The rest of it ... kind of makes sense to me. I think, if I didn't have any consideration for other people, I could easily become a grief tourist.
There's two parts to it, I think
- attention/validation
- an outlet for personal grief that you either didn't deal with or are 'supposed' to be over.
attention/validation
For a certain type of insecure person who perhaps doesn't know how to attract positive attention or feels a bit isolated, the attention you get from someone's death is very comforting and does make you feel a bit special. I also think we're conditioned into this kind of attention seeking from being children.
When I was 12 there were two deaths at my school. The first was a teacher who was killed in an accident. I didn't really know him and he wasn't one of my teachers. But I wrote in the condolence book because I thought that we were supposed to. I remember trying to think of something to write and saying that I'd only had him for one cover lesson but he'd helped me understand something I hadn't really got before. A couple of comments were read out at the whole school memorial service and mine was one of them. It was anonymous and I wouldn't have dared tell anyone it was mine but I remember wanting to. I actually felt quite important and felt more justified in crying through the song.
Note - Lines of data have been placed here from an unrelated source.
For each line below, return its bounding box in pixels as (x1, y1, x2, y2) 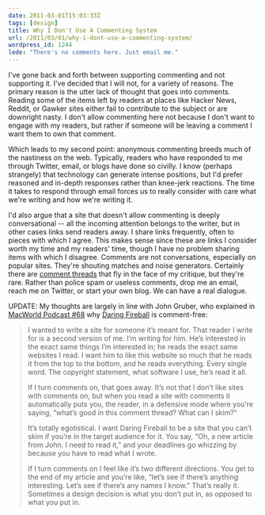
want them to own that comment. (8, 129, 116, 139)
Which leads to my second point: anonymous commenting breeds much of (8, 144, 252, 154)
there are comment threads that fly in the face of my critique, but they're (8, 269, 244, 278)
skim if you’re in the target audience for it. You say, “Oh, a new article (27, 432, 253, 441)
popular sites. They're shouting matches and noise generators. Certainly (8, 261, 244, 270)
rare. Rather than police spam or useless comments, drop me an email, (8, 278, 239, 287)
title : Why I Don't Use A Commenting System (8, 26, 157, 34)
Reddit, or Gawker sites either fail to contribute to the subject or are (8, 104, 228, 113)
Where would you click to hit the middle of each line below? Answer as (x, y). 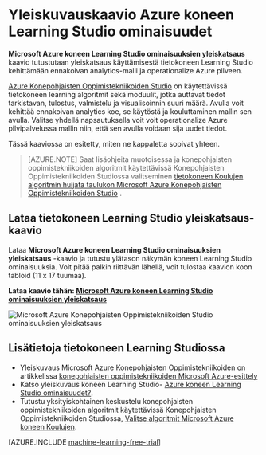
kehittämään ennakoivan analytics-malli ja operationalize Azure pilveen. (125, 70)
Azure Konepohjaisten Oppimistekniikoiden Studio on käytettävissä (118, 86)
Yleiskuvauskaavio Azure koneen (121, 15)
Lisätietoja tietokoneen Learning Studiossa (117, 348)
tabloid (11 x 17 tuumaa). (47, 275)
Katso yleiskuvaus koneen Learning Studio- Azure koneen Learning (130, 384)
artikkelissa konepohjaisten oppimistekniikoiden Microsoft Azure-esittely (139, 375)
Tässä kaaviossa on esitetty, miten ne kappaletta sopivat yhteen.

The other was a girl in my year who killed herself. I wasn't friends with her; in fact I was terrified of her. But we had been to the same, small primary school and she'd been to my 9th birthday party. If social media had been around then I can imagine that I might have posted sad memories and expressed grief. I think I was lucky that it was the 1990s and only my parents heard such comments!
outlet for personal grief
My dad died when I was 22. I didn't properly deal with it - went back to work 2 days later, refused to cry at the funeral, didn't go to the crematorium etc. Ever since I have sought out all the mawkish details of the deaths of anyone I vaguely know (and even some I don't know at all!) online and spend ages reading them and sobbing over them. I wouldn't post the details on social media because I'm aware of how it would affect actual mourners and how weird it would look. But I do understand the obsession with death and mourning and I can see how it could slip into making someone else's tragedy all about you.
Sorry tl;dr - in short - it's bad but I get it.